Paying our fair share of tax

Paying our fair share of tax

Jo Holmes
Tuesday 20th June, 2023

For Fair Tax Week 2023, I took part in a webinar to discuss why it’s important to consider tax when thinking more broadly about being a responsible business.

I’ll start by saying I’m not a tax expert – this webinar was much more about what sustainability and ESG (environmental, social, governance) mean for a business and why it’s important to think about how a company behaves when it comes to its role in society. And our role in society is clear – we’re part of the infrastructure and our products contribute to our cities and towns. So investing in those cities and towns is crucial and that starts with paying our fair share of tax.

For years, global communications firm Edelman has been publishing trust barometer reports based on their research on trust in different institutions such as government and business. One of their 2022 Trust Barometer reports showed that in general, business is trusted to do what is right – 62% of respondents agreed with this, compared with NGOs (59%), government (56%) and media (52%). Their 2023 Global Report stated that business is still the only trusted institution. So as a business, we have a lot to live up to.

I’m proud to say that Marshalls has been accredited with the Fair Tax Mark since 2015. Having this accreditation means we pay the right amount of tax, at the right time, in the right place. We’re committed to transparency and having the Fair Tax Mark tells our stakeholders that we’re serious about being a responsible business.

Getting accreditation from the Fair Tax Foundation is not easy. It all starts with our annual financial accounts which are approved by external auditors. The accounts are then passed on to the Fair Tax Foundation who check that everything is in line with their expectations and accreditation criteria. It’s a rigorous process which is aligned to our overall disclosure and reporting strategy.

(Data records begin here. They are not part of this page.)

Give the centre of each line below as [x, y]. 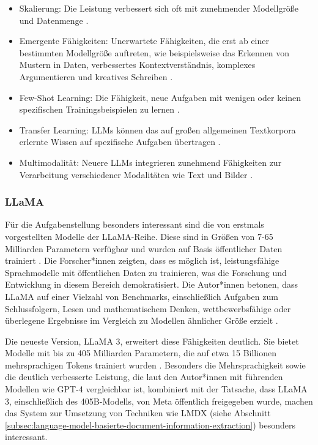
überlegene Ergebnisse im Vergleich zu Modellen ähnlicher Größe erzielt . [142, 320]
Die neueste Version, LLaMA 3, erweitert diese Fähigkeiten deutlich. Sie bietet [152, 341]
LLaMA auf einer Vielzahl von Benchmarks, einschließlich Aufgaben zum [142, 296]
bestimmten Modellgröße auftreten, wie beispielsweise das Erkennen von [154, 52]
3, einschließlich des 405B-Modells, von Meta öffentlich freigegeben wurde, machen [159, 401]
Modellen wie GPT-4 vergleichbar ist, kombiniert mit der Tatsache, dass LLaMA [156, 389]
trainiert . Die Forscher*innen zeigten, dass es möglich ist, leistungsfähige [142, 260]
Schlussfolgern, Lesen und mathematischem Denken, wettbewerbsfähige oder [148, 308]
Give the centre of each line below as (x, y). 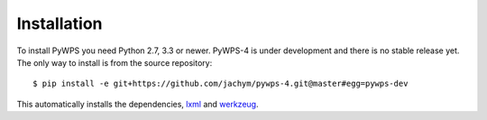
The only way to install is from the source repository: (115, 62)
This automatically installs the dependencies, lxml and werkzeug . (138, 104)
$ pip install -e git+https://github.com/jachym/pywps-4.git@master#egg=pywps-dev (221, 84)
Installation (60, 23)
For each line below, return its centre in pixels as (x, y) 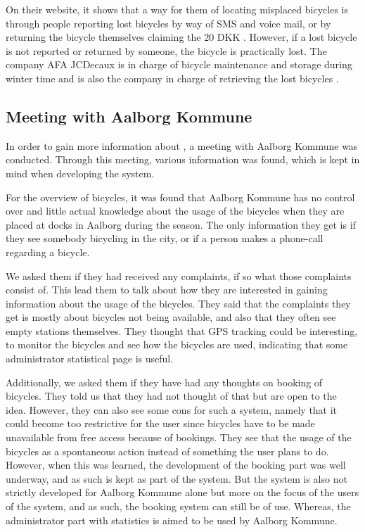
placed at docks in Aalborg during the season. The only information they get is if (181, 224)
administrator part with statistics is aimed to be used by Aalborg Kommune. (172, 520)
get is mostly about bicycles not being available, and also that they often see (171, 317)
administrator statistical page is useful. (90, 359)
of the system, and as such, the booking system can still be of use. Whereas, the (178, 506)
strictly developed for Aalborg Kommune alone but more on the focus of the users (182, 492)
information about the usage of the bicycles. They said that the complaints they (178, 303)
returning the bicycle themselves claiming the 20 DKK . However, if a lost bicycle (181, 37)
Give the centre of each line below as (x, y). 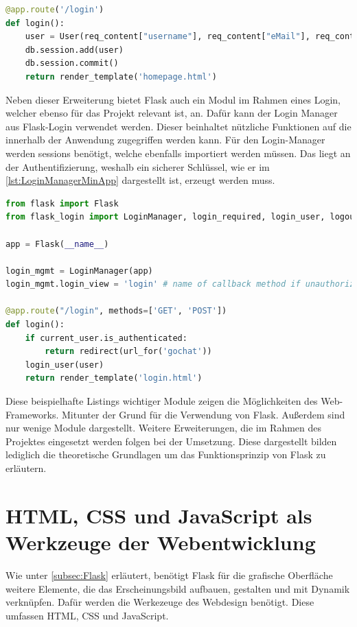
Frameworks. (32, 414)
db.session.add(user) (74, 50)
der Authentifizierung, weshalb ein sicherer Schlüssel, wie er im (138, 166)
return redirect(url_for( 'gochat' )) (128, 352)
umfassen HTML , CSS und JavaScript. (87, 615)
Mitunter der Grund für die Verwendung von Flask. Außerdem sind (204, 414)
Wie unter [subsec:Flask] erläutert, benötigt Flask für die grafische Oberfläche (169, 575)
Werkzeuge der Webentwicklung (161, 542)
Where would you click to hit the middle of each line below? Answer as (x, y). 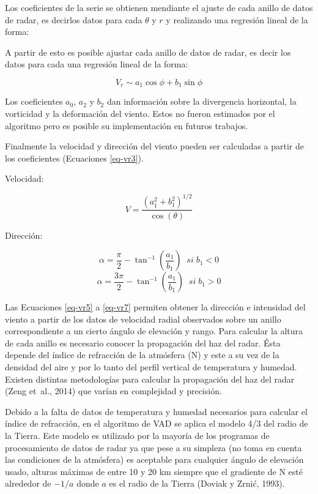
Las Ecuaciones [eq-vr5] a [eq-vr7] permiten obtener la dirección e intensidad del (155, 307)
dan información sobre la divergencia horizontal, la (202, 101)
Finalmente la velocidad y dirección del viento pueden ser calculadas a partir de (154, 146)
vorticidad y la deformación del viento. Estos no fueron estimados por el (140, 114)
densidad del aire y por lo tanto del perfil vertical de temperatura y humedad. (151, 367)
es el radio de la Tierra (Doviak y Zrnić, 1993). (197, 483)
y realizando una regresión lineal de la (237, 19)
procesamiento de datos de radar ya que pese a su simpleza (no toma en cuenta (153, 447)
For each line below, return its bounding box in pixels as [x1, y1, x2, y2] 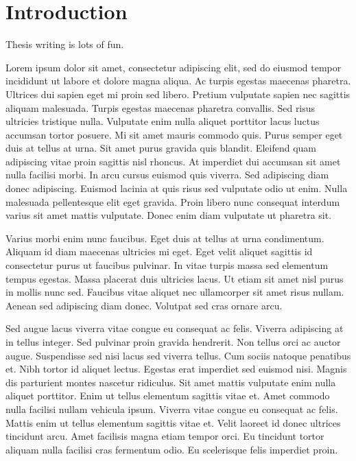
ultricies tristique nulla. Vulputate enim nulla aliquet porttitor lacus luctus [5, 114, 320, 128]
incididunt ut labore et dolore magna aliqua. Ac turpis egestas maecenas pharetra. [5, 73, 351, 88]
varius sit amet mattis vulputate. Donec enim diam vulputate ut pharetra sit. [5, 208, 332, 222]
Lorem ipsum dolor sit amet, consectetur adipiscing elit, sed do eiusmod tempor [5, 60, 342, 74]
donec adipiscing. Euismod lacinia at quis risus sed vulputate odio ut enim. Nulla [5, 181, 348, 196]
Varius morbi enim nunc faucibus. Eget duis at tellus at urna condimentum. [5, 230, 324, 245]
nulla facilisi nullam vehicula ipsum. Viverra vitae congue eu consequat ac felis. [5, 401, 338, 416]
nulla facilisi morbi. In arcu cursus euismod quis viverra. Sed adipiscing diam [5, 167, 329, 182]
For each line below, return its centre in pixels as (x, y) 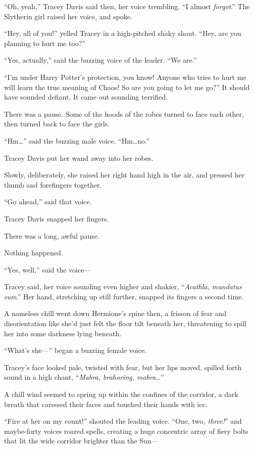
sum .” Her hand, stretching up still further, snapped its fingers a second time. (124, 296)
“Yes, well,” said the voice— (48, 269)
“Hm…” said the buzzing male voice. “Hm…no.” (77, 140)
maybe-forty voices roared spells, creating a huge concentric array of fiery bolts (126, 431)
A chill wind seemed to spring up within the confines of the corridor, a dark (121, 394)
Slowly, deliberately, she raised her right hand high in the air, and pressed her (124, 175)
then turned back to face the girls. (57, 124)
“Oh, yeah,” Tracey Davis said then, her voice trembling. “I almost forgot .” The (127, 6)
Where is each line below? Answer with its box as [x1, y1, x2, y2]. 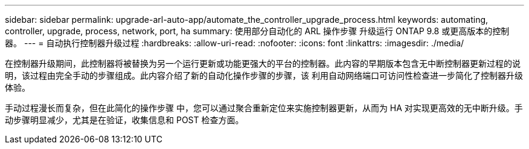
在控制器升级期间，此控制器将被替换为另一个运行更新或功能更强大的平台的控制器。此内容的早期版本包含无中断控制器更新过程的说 [5, 58, 521, 68]
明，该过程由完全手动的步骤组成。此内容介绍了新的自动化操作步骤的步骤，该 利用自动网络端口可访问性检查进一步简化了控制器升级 [5, 70, 523, 81]
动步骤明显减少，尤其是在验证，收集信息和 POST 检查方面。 [5, 115, 244, 125]
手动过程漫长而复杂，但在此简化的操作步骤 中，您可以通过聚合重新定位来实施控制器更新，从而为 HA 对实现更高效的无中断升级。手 [5, 103, 523, 113]
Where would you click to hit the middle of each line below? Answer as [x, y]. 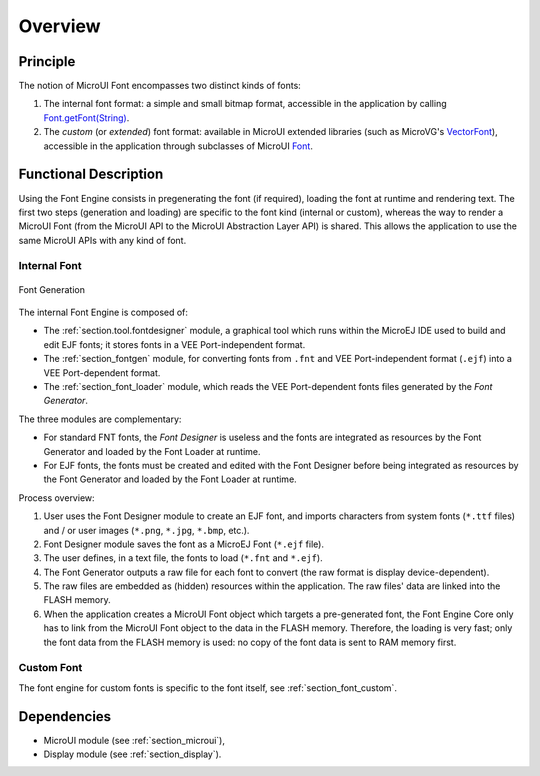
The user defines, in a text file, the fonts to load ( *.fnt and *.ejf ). [183, 558]
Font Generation [51, 289]
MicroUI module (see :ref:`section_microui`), [134, 740]
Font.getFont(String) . [86, 117]
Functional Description [91, 174]
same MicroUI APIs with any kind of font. [102, 240]
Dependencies [65, 716]
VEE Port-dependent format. [102, 372]
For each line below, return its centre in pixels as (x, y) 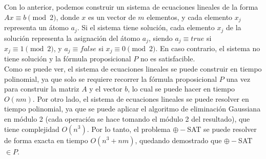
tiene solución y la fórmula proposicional (68, 59)
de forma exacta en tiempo (46, 140)
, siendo (161, 38)
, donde (68, 17)
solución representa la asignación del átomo (72, 38)
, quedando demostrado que (178, 140)
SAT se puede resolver (222, 129)
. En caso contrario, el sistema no (208, 48)
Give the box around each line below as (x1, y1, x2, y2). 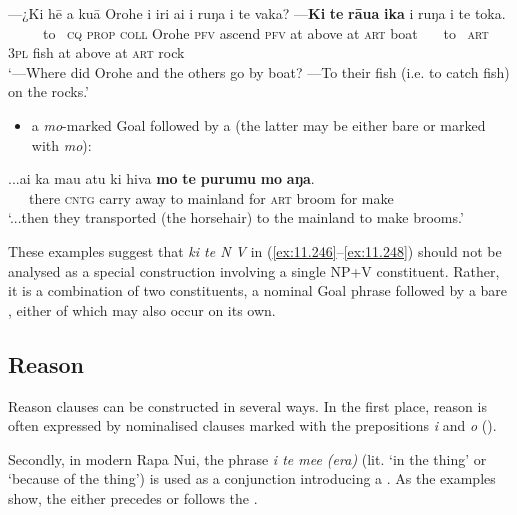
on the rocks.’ (8, 81, 90, 102)
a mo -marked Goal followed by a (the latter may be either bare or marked (31, 114, 486, 135)
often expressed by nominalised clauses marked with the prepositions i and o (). (8, 415, 497, 436)
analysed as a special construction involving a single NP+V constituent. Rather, (8, 260, 500, 281)
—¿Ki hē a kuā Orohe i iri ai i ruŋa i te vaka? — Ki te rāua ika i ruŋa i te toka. (8, 3, 506, 23)
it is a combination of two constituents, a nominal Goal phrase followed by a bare (8, 280, 508, 301)
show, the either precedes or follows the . (8, 487, 258, 508)
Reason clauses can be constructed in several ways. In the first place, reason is (8, 395, 487, 416)
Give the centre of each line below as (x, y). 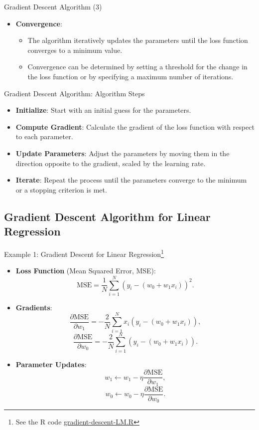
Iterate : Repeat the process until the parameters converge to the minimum (131, 180)
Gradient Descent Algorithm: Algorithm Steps (74, 93)
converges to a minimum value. (75, 50)
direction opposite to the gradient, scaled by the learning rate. (111, 163)
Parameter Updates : (51, 364)
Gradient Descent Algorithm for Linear (107, 216)
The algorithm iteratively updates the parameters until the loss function (138, 40)
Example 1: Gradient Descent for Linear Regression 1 (84, 253)
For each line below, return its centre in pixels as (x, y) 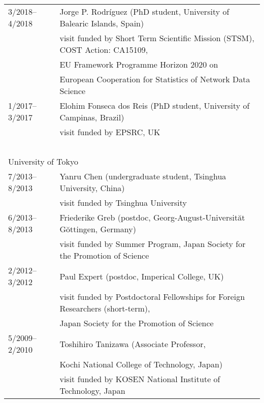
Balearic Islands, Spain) (102, 23)
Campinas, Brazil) (92, 117)
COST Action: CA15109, (104, 50)
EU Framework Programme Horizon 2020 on (139, 64)
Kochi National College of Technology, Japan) (141, 364)
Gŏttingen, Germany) (98, 229)
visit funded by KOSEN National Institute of (140, 379)
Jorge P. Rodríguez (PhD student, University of (144, 11)
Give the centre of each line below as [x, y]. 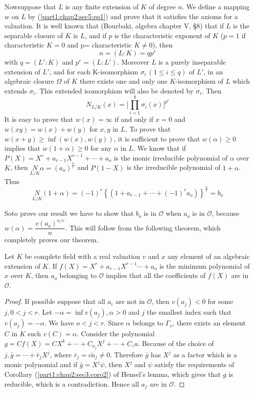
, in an [213, 71]
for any [101, 148]
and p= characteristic [100, 45]
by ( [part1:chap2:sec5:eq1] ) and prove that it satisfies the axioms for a [133, 16]
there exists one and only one [123, 81]
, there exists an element [209, 323]
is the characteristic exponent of [162, 35]
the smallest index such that [189, 312]
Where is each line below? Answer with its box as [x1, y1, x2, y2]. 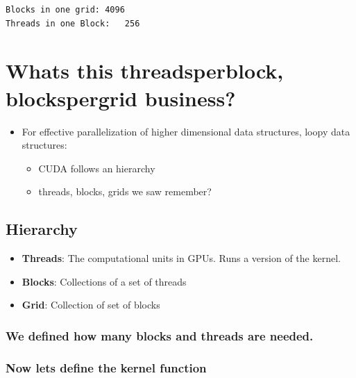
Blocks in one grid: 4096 [6, 5, 125, 15]
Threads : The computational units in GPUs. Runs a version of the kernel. [22, 251, 341, 265]
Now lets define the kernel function [6, 359, 207, 376]
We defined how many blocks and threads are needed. [6, 327, 314, 344]
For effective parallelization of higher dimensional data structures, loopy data [22, 124, 350, 138]
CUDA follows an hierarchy [38, 161, 155, 175]
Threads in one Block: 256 [6, 18, 140, 28]
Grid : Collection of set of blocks [22, 297, 160, 312]
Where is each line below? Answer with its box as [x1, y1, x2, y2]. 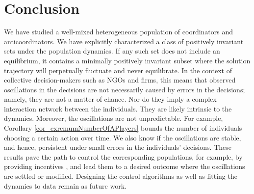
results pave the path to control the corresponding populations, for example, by [4, 151, 243, 162]
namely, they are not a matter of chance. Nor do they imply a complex [4, 94, 217, 104]
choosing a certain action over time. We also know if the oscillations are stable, [4, 132, 241, 142]
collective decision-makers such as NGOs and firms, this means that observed [4, 75, 236, 85]
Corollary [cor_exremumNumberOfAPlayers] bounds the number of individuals [4, 123, 242, 133]
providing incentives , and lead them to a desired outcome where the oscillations [4, 161, 245, 171]
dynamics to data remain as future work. [4, 180, 127, 191]
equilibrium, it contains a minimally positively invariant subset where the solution [4, 55, 251, 65]
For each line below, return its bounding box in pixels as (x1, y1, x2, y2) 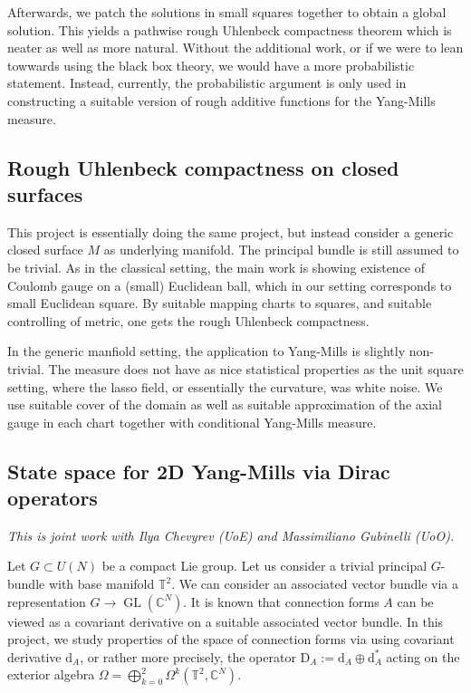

We disclose more than is legally required – because it’s the right thing to do. But the ESG disclosure landscape is changing and there are some interesting developments. A new term has emerged called ‘greenhushing’ – when a business under-reports or hides its sustainability credentials in order to evade investor scrutiny. This is completely at odds with the push for more disclosure from various bodies around the world – the CSRD (Corporate Sustainability Reporting Directive) in the EU is now mandating companies to disclose their sustainability data and the ISSB (International Sustainability Standards Board) is pushing for a more level playing field for corporates disclosing their ESG credentials for investors.

It’s interesting to note that ESG ratings agencies – companies who rate corporate sustainability performance for investors – don’t yet highly rate responsible tax conduct. But surely a company that pays exactly what it should, in the country where it operates and in a timely manner demonstrates responsible corporate behaviour? Let’s hope that moving forward ratings agencies will value this appropriately. And in the meantime, we’ll continue to do what we’ve always done, in line with Fair Tax standards.